Há um movimento global dos crafts, no sentido de valorizar o que é handmade e faz todo o sentido porque o nosso país tem uma tradição na cerâmica muito rica e seria uma pena desperdiçar e perder essa identidade. Por outro lado, sinto que hoje em dia tudo tem de ter um twist contemporâneo e isso faz com que se perca uma continuidade. Acredito que as duas versões – a mais tradicional e a mais contemporânea- têm espaço e devem coexistir, não é necessário acentuar e/ou criar essa quebra, são trabalhos distintos e ambos bonitos!

Uma estética apurada, um adn inconfundível que, ao mesmo tempo, mistura diferentes referências, conseguindo manter-se num registo clean e simples. Influências de uma estética nórdica.

A grande maioria das pessoas que resultam de influências de duas nacionalidades, como é o meu caso, sentem essa dualidade cultural e há traços que se acabam por manifestar mais quando estou em Portugal e outros quando estou na Suécia. Por exemplo, quando estou na Suécia e apesar de gostar de ter as coisas organizadas, tal como todos os suecos, sinto falta de alguma desorganização, de uma espontaneidade. Já quando estou em Portugal, local onde moro e onde nasci, o lado nórdico parece que salta e, por vezes, essa desarrumação torna-se excessiva. Na Suécia, há uma preocupação estética com tudo, é algo de inato isso aqui não acontece. Costumo brincar com o exemplo das marquises, na Suécia não há marquises, é uma solução que destrói as fachadas, é inestético e ninguém o faz! Ao passo que em Portugal há imenso, é o nosso lado prático e espontâneo que nos leva a isso e se calhar aos nórdicos até lhes daria imenso jeito ter uma marquise mas a consciência estética não o permite! Mas independentemente disso, tenho muito orgulho em ser portuguesa e sueca.

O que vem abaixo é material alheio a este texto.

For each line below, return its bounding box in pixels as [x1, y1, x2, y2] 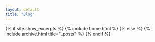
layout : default [5, 7, 39, 12]
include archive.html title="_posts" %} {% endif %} [5, 31, 111, 37]
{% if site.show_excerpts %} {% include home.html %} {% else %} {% [5, 25, 151, 31]
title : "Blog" [5, 12, 35, 17]
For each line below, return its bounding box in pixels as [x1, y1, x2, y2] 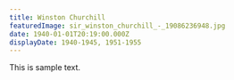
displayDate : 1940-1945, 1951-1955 [9, 37, 142, 47]
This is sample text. [9, 62, 81, 73]
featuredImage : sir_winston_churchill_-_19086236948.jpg [9, 21, 226, 30]
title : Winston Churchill [9, 12, 105, 22]
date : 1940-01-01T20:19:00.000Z [9, 29, 130, 38]
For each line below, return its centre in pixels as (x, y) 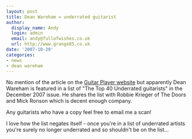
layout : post (22, 11)
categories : (20, 55)
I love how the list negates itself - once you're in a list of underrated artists (96, 124)
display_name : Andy (35, 28)
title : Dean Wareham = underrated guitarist (61, 17)
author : (16, 22)
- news (14, 60)
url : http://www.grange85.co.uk (51, 44)
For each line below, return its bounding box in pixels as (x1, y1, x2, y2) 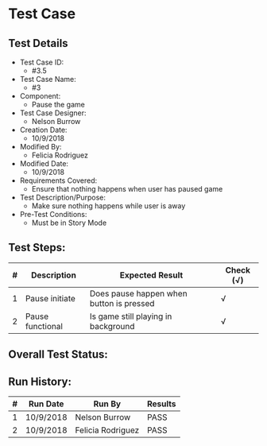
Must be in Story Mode (31, 218, 107, 227)
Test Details (8, 37, 69, 50)
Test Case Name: (19, 75, 77, 83)
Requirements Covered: (19, 176, 98, 185)
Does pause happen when (89, 288, 188, 299)
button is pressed (89, 297, 155, 308)
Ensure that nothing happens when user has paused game (31, 184, 223, 193)
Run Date (29, 398, 64, 409)
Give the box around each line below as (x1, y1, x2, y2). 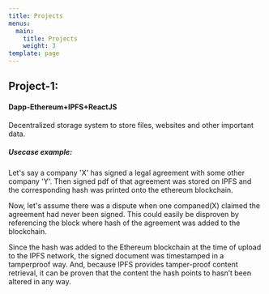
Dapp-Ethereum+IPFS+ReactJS (8, 102, 117, 112)
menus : (8, 19, 31, 28)
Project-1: (8, 79, 59, 93)
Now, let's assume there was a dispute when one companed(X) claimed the (8, 200, 261, 211)
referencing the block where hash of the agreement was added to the (8, 218, 241, 228)
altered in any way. (8, 276, 71, 286)
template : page (8, 49, 60, 58)
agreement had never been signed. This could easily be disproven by (8, 209, 239, 219)
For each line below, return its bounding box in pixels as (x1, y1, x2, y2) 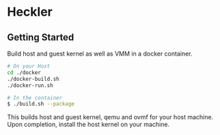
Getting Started (7, 32, 74, 43)
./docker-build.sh (7, 75, 59, 82)
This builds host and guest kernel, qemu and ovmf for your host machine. (7, 113, 214, 121)
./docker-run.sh (7, 82, 53, 89)
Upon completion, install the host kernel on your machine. (7, 121, 169, 129)
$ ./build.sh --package (7, 101, 75, 108)
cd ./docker (7, 69, 41, 76)
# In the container (7, 94, 63, 101)
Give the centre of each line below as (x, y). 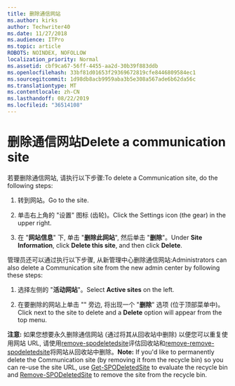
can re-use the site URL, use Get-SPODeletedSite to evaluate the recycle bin (117, 367)
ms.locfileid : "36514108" (45, 105)
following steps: (30, 185)
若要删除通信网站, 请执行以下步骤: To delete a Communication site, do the (113, 178)
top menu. (32, 319)
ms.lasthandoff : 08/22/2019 (48, 99)
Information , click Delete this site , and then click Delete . (100, 245)
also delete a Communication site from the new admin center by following (114, 267)
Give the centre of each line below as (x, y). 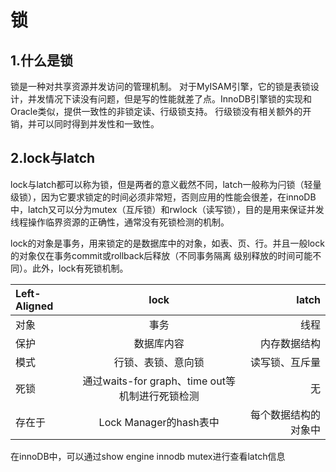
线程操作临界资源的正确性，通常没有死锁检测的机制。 (120, 222)
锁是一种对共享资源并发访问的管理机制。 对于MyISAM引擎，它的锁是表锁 (160, 86)
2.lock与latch (53, 158)
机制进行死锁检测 (159, 396)
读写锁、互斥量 (285, 362)
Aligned (34, 306)
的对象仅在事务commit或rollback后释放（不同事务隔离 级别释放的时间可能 (161, 255)
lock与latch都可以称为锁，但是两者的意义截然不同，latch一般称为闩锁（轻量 (166, 184)
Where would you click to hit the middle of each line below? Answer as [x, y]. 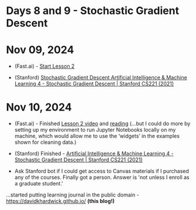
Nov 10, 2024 [39, 107]
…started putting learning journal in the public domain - [73, 195]
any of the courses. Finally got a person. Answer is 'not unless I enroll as [102, 177]
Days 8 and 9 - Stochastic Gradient [93, 11]
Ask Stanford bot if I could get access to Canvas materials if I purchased [102, 171]
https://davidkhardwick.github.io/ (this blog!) [61, 201]
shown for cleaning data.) [45, 142]
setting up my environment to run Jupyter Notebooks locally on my [95, 130]
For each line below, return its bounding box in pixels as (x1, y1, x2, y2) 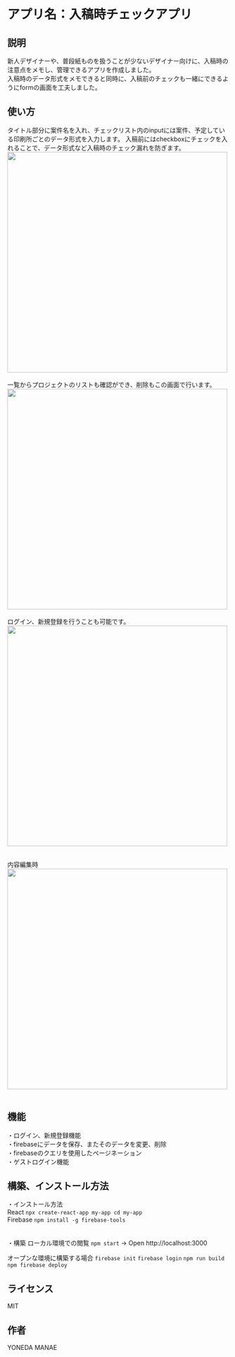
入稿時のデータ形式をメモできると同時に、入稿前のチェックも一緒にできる (7, 75, 223, 83)
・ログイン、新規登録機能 (7, 1130, 82, 1140)
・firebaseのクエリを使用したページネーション (7, 1148, 142, 1157)
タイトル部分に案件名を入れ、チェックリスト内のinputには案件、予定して (7, 126, 220, 134)
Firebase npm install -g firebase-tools (7, 1215, 126, 1224)
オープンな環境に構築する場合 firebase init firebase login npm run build (7, 1254, 225, 1262)
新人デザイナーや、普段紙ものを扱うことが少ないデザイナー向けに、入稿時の (7, 57, 229, 65)
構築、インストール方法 (7, 1180, 109, 1193)

No meio daquele ambiente de criação, a presença de Anna, a sua calma e doçura filtram o caos criativo e transportam-nos para uma realidade cujo ritmo nos é imposto pela delicadeza que cada peça exige para ser criada.

Um mar saturado de detalhes que inebriam quem tem o privilégio de o presenciar e que resultam de uma fusão singular de referências culturais díspares que enriquecem e tornam o talento e visão de Anna ainda mais especiais.